The difficult part of this particular statistic is that when taxes are raised, only 50% of the population will be incurring the tax burden. The federal government is currently spending in the neighborhood of $4 trillion per year, but it is only raising $2 trillion in revenues from all sources. It is technically impossible for 50% of the population to make up the shortfall of taxes for the additional $2 trillion. The obvious solution is that, at some point, the government is going to have to dramatically reduce its federal expenditures. While it may be possible to get the federal budget down to $3 trillion, it is impossible to get taxes up to $4 trillion.

"The European Union has agreed that it is dangerous for a country to allow its publicly held debt to exceed 60% of its GDP. The Congressional Budget Office says that the U.S. could hit 60% by the end of this year, and on its current course could hit 100% by 2020."

It’s a scary thought that the federal deficit is ballooning in such a fashion that it could potentially hit 100% of the GDP by 2020. It’s true that for a few years during President Clinton’s administration, the federal budget was actually in a surplus. I vividly remember reading in Dr. Alan Greenspan’s book that it became a concern in the Department of Treasury as to how they would even spend the surpluses. It seems like we have moved light years away from that era.

With the deficits that began in 2001 after the 9/11 terrorist attacks and the expanding wars in Iraq and Afghanistan, the deficits have exploded. Even though they were terrible under President George W. Bush, the current administration has quadrupled the size of the deficits. It should be fairly clear to all Americans that we cannot continue to run these deficits and we cannot raise taxes to balance the current budget. The only viable solution is to reduce expenses dramatically and reduce the size of government to fit the amount of taxes we can possibly raise.
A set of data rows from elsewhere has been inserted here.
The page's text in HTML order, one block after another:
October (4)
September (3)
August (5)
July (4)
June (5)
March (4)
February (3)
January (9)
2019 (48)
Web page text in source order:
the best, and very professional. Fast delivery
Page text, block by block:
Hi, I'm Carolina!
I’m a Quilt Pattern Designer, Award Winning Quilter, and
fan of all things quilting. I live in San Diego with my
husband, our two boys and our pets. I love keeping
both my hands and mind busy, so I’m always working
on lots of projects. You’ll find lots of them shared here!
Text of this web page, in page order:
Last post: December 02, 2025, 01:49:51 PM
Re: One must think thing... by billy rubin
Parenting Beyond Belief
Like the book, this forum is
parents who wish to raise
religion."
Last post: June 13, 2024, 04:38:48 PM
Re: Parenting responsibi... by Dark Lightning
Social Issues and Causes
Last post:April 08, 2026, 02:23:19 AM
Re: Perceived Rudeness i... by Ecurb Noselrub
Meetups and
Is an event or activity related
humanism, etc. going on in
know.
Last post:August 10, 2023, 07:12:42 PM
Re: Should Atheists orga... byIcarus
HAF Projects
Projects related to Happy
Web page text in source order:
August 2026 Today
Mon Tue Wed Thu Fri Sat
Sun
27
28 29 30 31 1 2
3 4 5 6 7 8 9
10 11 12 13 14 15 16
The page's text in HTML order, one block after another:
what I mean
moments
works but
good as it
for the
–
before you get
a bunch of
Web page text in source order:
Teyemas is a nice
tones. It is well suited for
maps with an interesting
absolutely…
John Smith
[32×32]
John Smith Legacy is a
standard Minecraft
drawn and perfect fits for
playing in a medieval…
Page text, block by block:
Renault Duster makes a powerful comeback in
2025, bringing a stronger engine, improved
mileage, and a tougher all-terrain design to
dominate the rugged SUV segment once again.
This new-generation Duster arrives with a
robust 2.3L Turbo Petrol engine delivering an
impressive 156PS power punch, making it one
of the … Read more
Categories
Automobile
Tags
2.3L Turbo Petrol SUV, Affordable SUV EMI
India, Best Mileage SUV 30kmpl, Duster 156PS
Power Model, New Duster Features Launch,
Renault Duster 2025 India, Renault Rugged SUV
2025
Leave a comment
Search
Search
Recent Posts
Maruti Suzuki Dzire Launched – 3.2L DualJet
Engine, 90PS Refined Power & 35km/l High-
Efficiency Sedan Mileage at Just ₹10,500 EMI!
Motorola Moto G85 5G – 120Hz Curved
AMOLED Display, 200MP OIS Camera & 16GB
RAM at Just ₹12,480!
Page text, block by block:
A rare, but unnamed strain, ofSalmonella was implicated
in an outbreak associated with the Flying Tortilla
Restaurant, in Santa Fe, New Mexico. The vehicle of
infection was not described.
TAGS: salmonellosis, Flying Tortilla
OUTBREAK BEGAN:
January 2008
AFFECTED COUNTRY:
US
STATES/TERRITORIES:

"Meanwhile, The Economist estimates that the federal government now employs a quarter of a million people to write and enforce regulations."

The more I think about a quarter of a million people writing and enforcing regulations, the more it scares me. Two-hundred and fifty thousand people writing regulations every single day must produce an enormous amount of paper. Perhaps I could give President Obama some help in cutting the federal budget: Why don’t we just fire all of these people tomorrow?
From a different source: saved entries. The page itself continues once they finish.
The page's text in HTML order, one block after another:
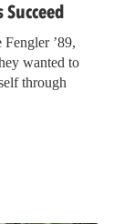
’89,
wanted to
through
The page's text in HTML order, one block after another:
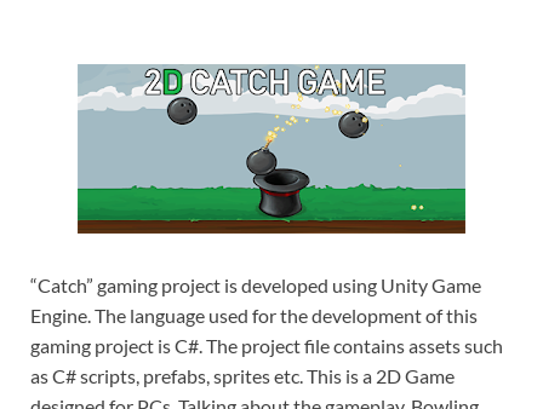
“Catch” gaming project is developed using Unity Game
Engine. The language used for the development of this
gaming project is C#. The project file contains assets such
as C# scripts, prefabs, sprites etc. This is a 2D Game
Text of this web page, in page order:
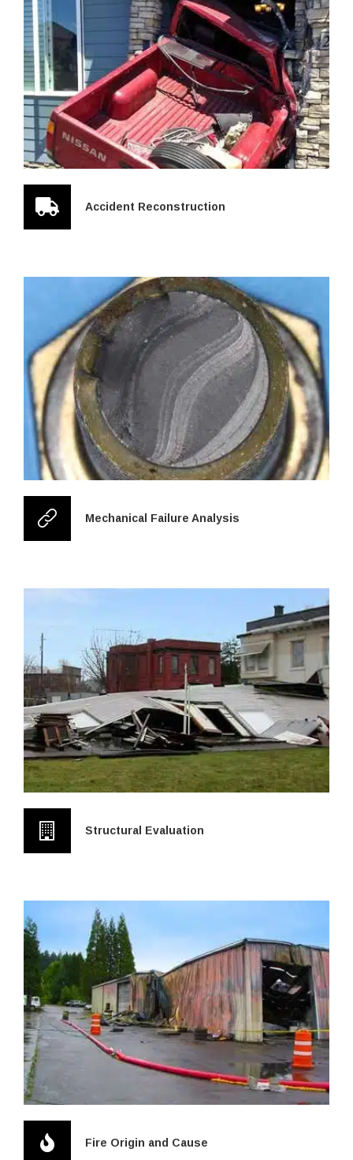
Accident Reconstruction
Mechanical Failure Analysis
Structural Evaluation
Fire Origin and Cause
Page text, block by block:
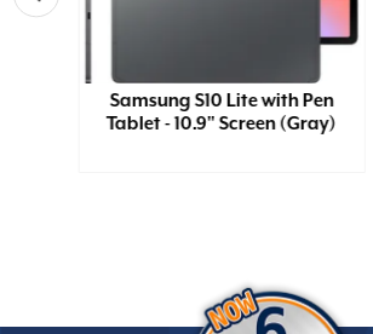
Samsung S10 Lite with Pen
Tablet - 10.9" Screen (Gray)
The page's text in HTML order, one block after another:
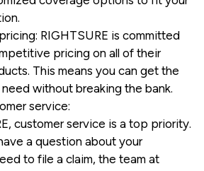
RIGHTSURE is committed
pricing on all of their
This means you can get the
without breaking the bank.
service:
customer service is a top priority.
a question about your
to file a claim, the team at
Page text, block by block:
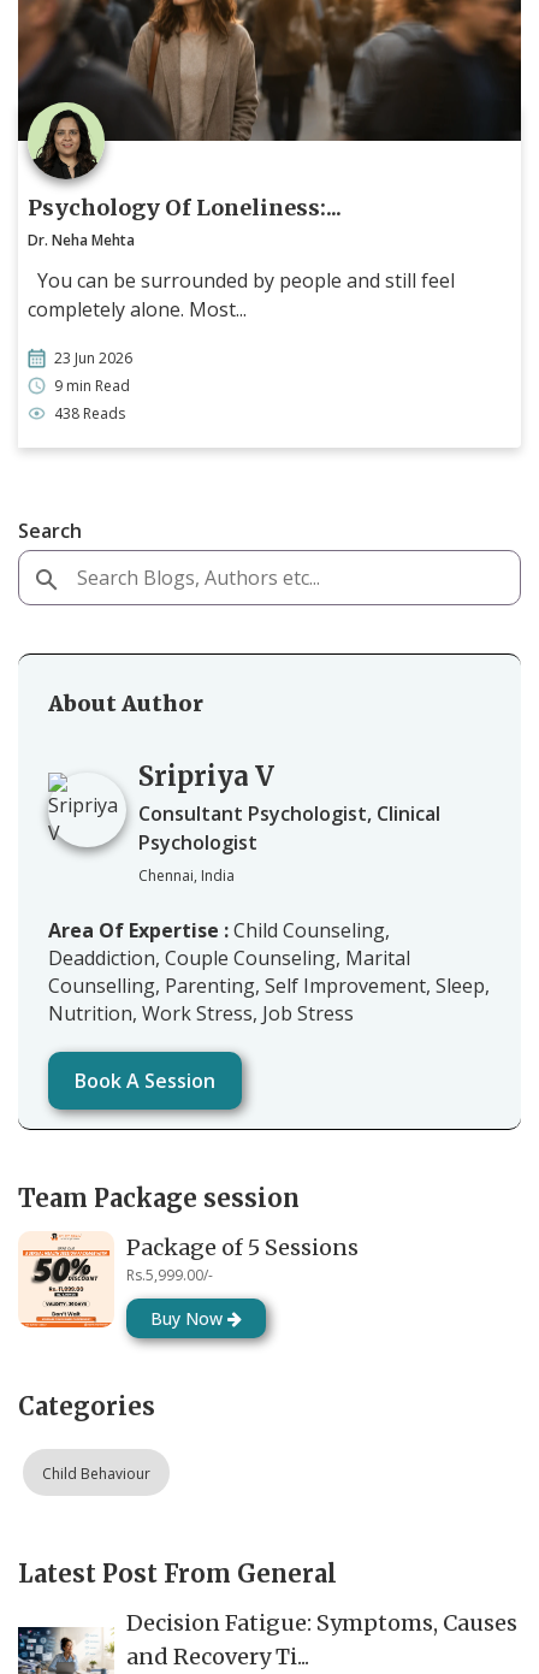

The real solution to the federal budget it getting the federal entitlements under control. It would be simple to make the Social Security system self-balancing and well-funded for the next 100 years. All it requires is someone with the political will to do so.

Medicare and Medicaid are entirely different situations. At the current time, both of these programs are technically bankrupt and will not be anywhere close to self-funding anytime soon. At some point, the government must make the hard decisions when it comes to controlling these costs. Unfortunately, none of the new Healthcare Reform Act does anything to attack the costs of these programs.

I have had several requests for blogs that I will be writing over the next week. One concerns how the TARP will actually repay the amounts expended by the government. Another request concerns the new taxes that will be raised under the Healthcare Reform Act. I have intentionally waited to write that post since it is still unclear as to exactly what tax rates will be in place beginning in 2011. There are fairly significant increases in taxes for people who make more than $200,000 beginning in 2011, and they increase even more dramatically in 2014.

If you have a specific topic you would like for me to discuss, I’ll be more than happy to take a shot at it. As always, the foregoing comments are my opinions, thoughts and personal biases. In all cases, I could be wrong.